Its name, of course, is Pentaguese.

Each general, or pentagogue,

Lives in so strange a verbal fog

Only the trained pentologist

Can hope to penetrate the mist

And tell how near is the abysm,

The dreadful, final pentaclysm.

The optimists, pentiloquent,

Measure in pent and kilopent

How great a power for good such might is.

Maybe they’re suffering from pentitis.

The timid fear for hearth and home.

To them the world’s a pentadrome

Where our sole safety seems to be

Emergency pentectomy.

And who is right?  We have seen plenty

Of foolish, costly pentimenti,

But human instinct still insists

That on the whole pentagonists

Mean wellSo what is crazier

Than smothering in pentaphasia

Their honest purpose and intent?

Perhaps in time they will repent.

(If you have views about Vietnam

Send LBJ a pentagram.)                   

* * *

** Nonsense.  You’ll have one of those tiny useless under-the-dressing-table refrigerators which will be full of warm wine and chilly peanuts.  If you feel lonesome, you can leave it open and pretend I’m shouting at you. 

*** I was just doing this today, up at Third House, where I have all my lilies sequestered and segregated, to make this revolting job easier.  It’s still revolting.  I will never buy another lily, but I can’t bring myself to murder the ones I’ve got.  They’re so pretty.  We didn’t have lily beetle at the old house for some reason, so this has all been a hideous new town-life shock.

† I’ve just spent some time wandering around the Catholic Answers Forum^ and apparently nobody takes what us hoi polloi think (nervously) of as a vow of silence, including the Trappists.  But the Carthusians and the Benedictines are also seriously down on chat. 

^ You google ‘vow of silence monks’ and all you get are cartoons. 

††  VERY GOSHFLIPPINGDARN FUNNY

††† I have no memory of this.  I’m sure he’s exaggerating.^

^ And he obviously wasn’t there right after one of my trips to New York to buy bagels at H&H on upper Broadway. 

‡ One must compensate for intolerable deprivation

‡‡ But not the steak with the peas.  I asked.

‡‡‡ I’ll be all right.  I’ll be looking forward to the NICE PRESENT he brings back for me.  Surely there must be suitable shopping opportunities in Bloomington.  Jewellery is good.  Small, light, easily transportable and always appropriate.

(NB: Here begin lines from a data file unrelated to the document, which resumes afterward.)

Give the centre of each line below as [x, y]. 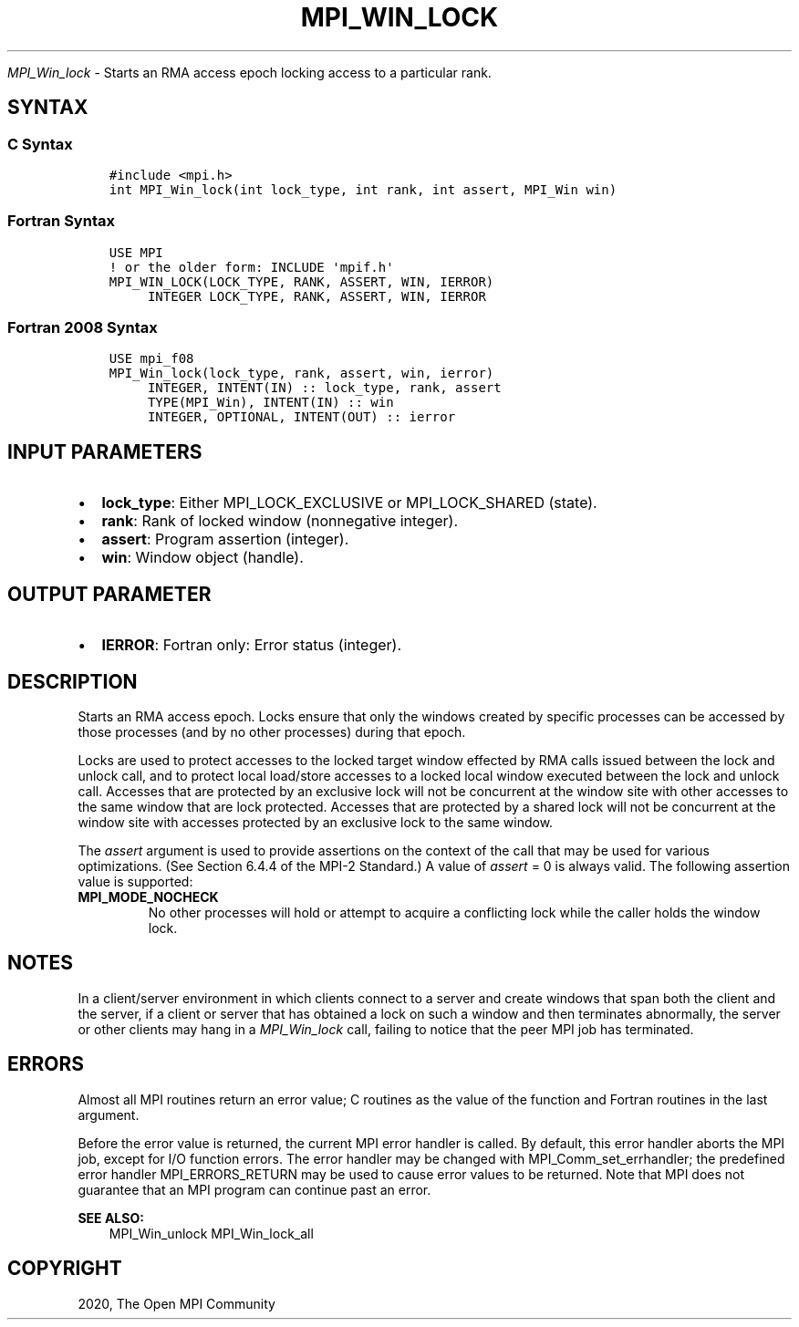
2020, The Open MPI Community [176, 1303]
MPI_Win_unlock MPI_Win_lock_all [211, 1233]
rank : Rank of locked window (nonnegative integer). [280, 521]
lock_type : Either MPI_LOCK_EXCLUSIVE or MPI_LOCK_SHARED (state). [349, 503]
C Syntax [40, 144]
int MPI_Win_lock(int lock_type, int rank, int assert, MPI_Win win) [363, 189]
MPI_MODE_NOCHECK [148, 897]
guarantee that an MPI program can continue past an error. [254, 1189]

            It interests me, just by the way, that he neglects to tell you what he’s going there for.  He won the Phoenix Prize (again, I might add) for EVA.

http://en.wikipedia.org/wiki/Phoenix_Award

And . . . sigh . . . if it weren’t for the hellhounds’ digestion, I’d've gone with him, to check he keeps the fridge door closed.  I have friends near Bloomington.  We could have hung out while Peter does con things.  However I’ve already obtained permission to post his speech here when he gets home.